▶ Task to complete
Transcribe every entry word for word, leaving out all images.

▶ Given entries

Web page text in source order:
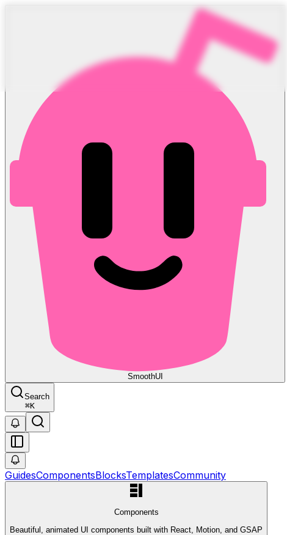
SmoothUI
Search
⌘K
GuidesComponentsBlocksTemplatesCommunity
Components
Beautiful, animated UI components built with React, Motion, and GSAP
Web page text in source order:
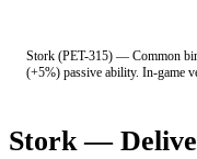
Stork (PET-315) — Common
(+5%) passive ability. In-game
Stork —
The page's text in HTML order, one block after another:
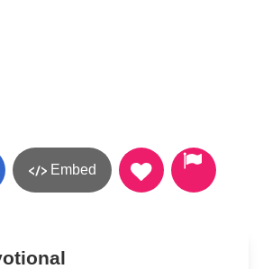
Embed
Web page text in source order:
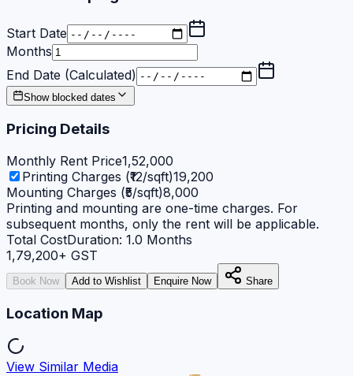
Start Date
Months
End Date (Calculated)
Show blocked dates
Pricing Details
Monthly Rent Price1,52,000
Printing Charges (₹12/sqft)19,200
Mounting Charges (₹5/sqft)8,000
Printing and mounting are one-time charges. For
subsequent months, only the rent will be applicable.
Total CostDuration: 1.0 Months
1,79,200+ GST
Book Now Add to Wishlist Enquire Now Share
Location Map
View Similar Media
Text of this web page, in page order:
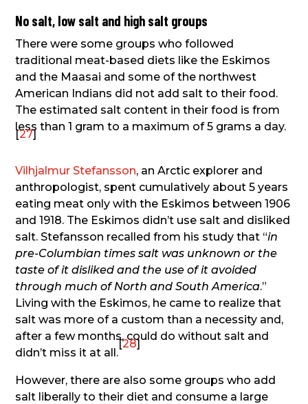
No salt, low salt and high salt groups
There were some groups who followed
traditional meat-based diets like the Eskimos
and the Maasai and some of the northwest
American Indians did not add salt to their food.
The estimated salt content in their food is from
less than 1 gram to a maximum of 5 grams a day.
[27]
Vilhjalmur Stefansson, an Arctic explorer and
anthropologist, spent cumulatively about 5 years
eating meat only with the Eskimos between 1906
and 1918. The Eskimos didn’t use salt and disliked
salt. Stefansson recalled from his study that “in
pre-Columbian times salt was unknown or the
taste of it disliked and the use of it avoided
through much of North and South America.”
Living with the Eskimos, he came to realize that
salt was more of a custom than a necessity and,
after a few months, could do without salt and
didn’t miss it at all.
[28]
However, there are also some groups who add
salt liberally to their diet and consume a large
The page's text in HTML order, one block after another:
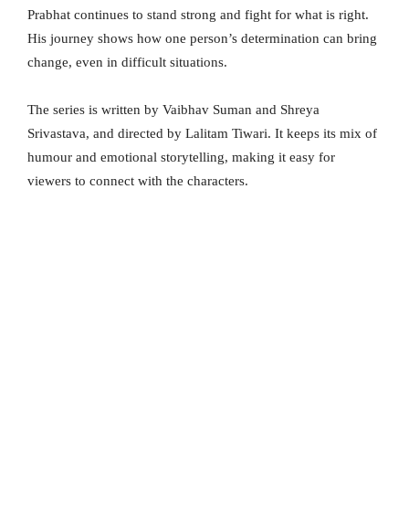
Prabhat continues to stand strong and fight for what is right.
His journey shows how one person’s determination can bring
change, even in difficult situations.
The series is written by Vaibhav Suman and Shreya
Srivastava, and directed by Lalitam Tiwari. It keeps its mix of
humour and emotional storytelling, making it easy for
viewers to connect with the characters.
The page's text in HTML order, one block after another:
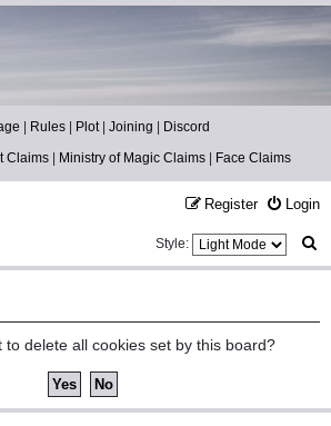
| Rules | Plot| Joining | Discord
Claims| Ministry of Magic Claims| Face Claims
Login
Register
e
Style:
to delete all cookies set by this board?
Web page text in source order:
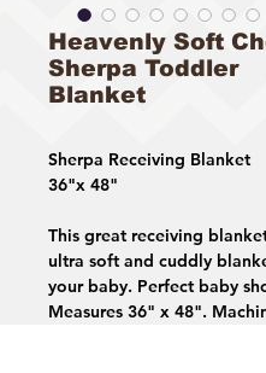
Heavenly Soft
Sherpa Toddler
Blanket
Sherpa Receiving Blanket
36"x 48"
This great receiving
ultra soft and cuddly
your baby. Perfect baby
Measures 36" x 48".
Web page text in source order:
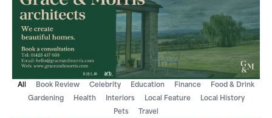
Book Review Celebrity Education Finance
Food & Drink
Gardening
Health Interiors Local Feature
Local History
Pets
Travel
All
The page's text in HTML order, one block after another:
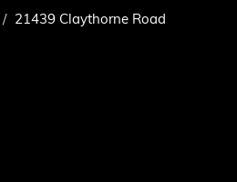
21439 Claythorne Road
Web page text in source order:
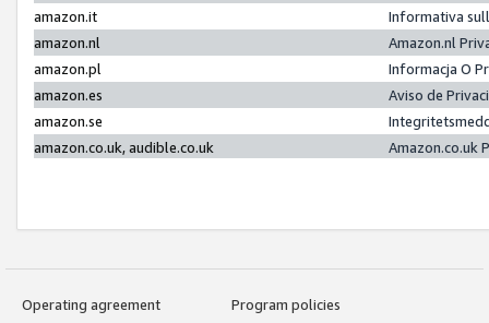
amazon.it
Informativa
amazon.nl
Amazon.nl
amazon.pl
Informacja O
amazon.es
Aviso de
amazon.se
amazon.co.uk, audible.co.uk
Amazon.co.uk
Operating agreement
Program policies
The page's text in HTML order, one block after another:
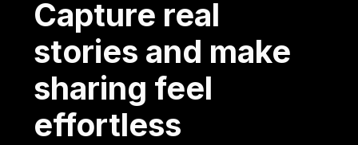
Capture real
stories and make
sharing feel
effortless
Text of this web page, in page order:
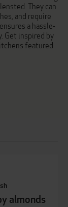
They can
and require
a hassle-
Get inspired by
featured
almonds
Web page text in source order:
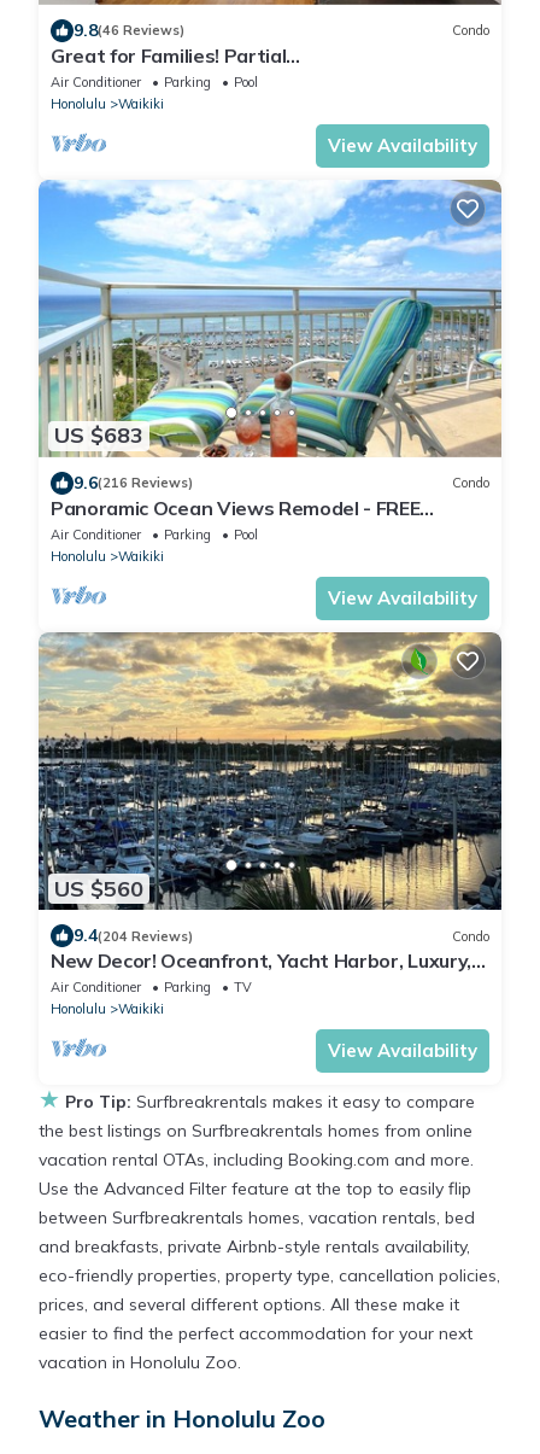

▶ Answer box
Web page text in source order:
SmoothUI
Search
⌘K
GuidesComponentsBlocksTemplatesCommunity
Components
Beautiful, animated UI components built with React, Motion, and GSAP
Web page text in source order:
Stork (PET-315) — Common
(+5%) passive ability. In-game
Stork —
The page's text in HTML order, one block after another:
Embed
Web page text in source order:
Start Date
Months
End Date (Calculated)
Show blocked dates
Pricing Details
Monthly Rent Price1,52,000
Printing Charges (₹12/sqft)19,200
Mounting Charges (₹5/sqft)8,000
Printing and mounting are one-time charges. For
subsequent months, only the rent will be applicable.
Total CostDuration: 1.0 Months
1,79,200+ GST
Book Now Add to Wishlist Enquire Now Share
Location Map
View Similar Media
Text of this web page, in page order:
No salt, low salt and high salt groups
There were some groups who followed
traditional meat-based diets like the Eskimos
and the Maasai and some of the northwest
American Indians did not add salt to their food.
The estimated salt content in their food is from
less than 1 gram to a maximum of 5 grams a day.
[27]
Vilhjalmur Stefansson, an Arctic explorer and
anthropologist, spent cumulatively about 5 years
eating meat only with the Eskimos between 1906
and 1918. The Eskimos didn’t use salt and disliked
salt. Stefansson recalled from his study that “in
pre-Columbian times salt was unknown or the
taste of it disliked and the use of it avoided
through much of North and South America.”
Living with the Eskimos, he came to realize that
salt was more of a custom than a necessity and,
after a few months, could do without salt and
didn’t miss it at all.
[28]
However, there are also some groups who add
salt liberally to their diet and consume a large
The page's text in HTML order, one block after another:
Prabhat continues to stand strong and fight for what is right.
His journey shows how one person’s determination can bring
change, even in difficult situations.
The series is written by Vaibhav Suman and Shreya
Srivastava, and directed by Lalitam Tiwari. It keeps its mix of
humour and emotional storytelling, making it easy for
viewers to connect with the characters.
The page's text in HTML order, one block after another:
| Rules | Plot| Joining | Discord
Claims| Ministry of Magic Claims| Face Claims
Login
Register
e
Style:
to delete all cookies set by this board?
Web page text in source order:
Heavenly Soft
Sherpa Toddler
Blanket
Sherpa Receiving Blanket
36"x 48"
This great receiving
ultra soft and cuddly
your baby. Perfect baby
Measures 36" x 48".
Web page text in source order:
Book Review Celebrity Education Finance
Food & Drink
Gardening
Health Interiors Local Feature
Local History
Pets
Travel
All
The page's text in HTML order, one block after another:
21439 Claythorne Road
Web page text in source order:
amazon.it
Informativa
amazon.nl
Amazon.nl
amazon.pl
Informacja O
amazon.es
Aviso de
amazon.se
amazon.co.uk, audible.co.uk
Amazon.co.uk
Operating agreement
Program policies
The page's text in HTML order, one block after another:
Capture real
stories and make
sharing feel
effortless
Text of this web page, in page order:
They can
and require
a hassle-
Get inspired by
featured
almonds
Web page text in source order:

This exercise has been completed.